A portaria também prevê a aplicação de questionários eletrônicos para professores de creches e pré-escolas. Como um estudo-piloto, a avaliação inédita do ensino infantil vai testar a aplicação dos questionários eletrônicos, usados pela primeira vez pelo Inep.

A aplicação do Saeb ocorre entre 21 de outubro e 1º de novembro de 2019. Estima-se que as notas sejam divulgadas até dezembro de 2020.

O que é o Saeb

O Saeb compõe a nota do Brasil no Índice de Desenvolvimento da Educação Básica (Ideb), mas não é o único fator. Os níveis do Saeb, que podem ir de 0 a 10, também permite saber os níveis de cada estudante nas disciplinas – conforme cada turma.

O Saeb também apresenta estatísticas detalhadas de redes públicas, privadas, escolas rurais e urbanas. Os resultados personalizados são entregues para os estados, aos município e às escolas.

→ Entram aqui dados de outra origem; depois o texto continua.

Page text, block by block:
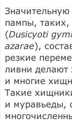
пампы, таких,
(Dusicyoti
azarae),
резкие
ливни делают
и многие
Такие
и муравьеды,
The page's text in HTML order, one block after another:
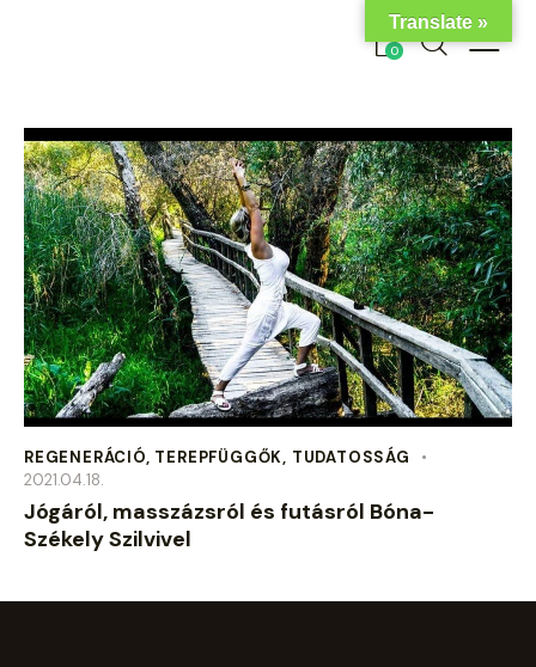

Estudantes do 5º e 9º ano do ensino fundamental e do 3º ano do ensino médio já eram avaliados pelo Saeb. Eles respondiam unicamente a perguntas de português e matemática. Os alunos em período de alfabetização participavam da Avaliação Nacional de Alfabetização (ANA), extinta durante a gestão de Michel Temer, em 2018, e incorporada ao Saeb.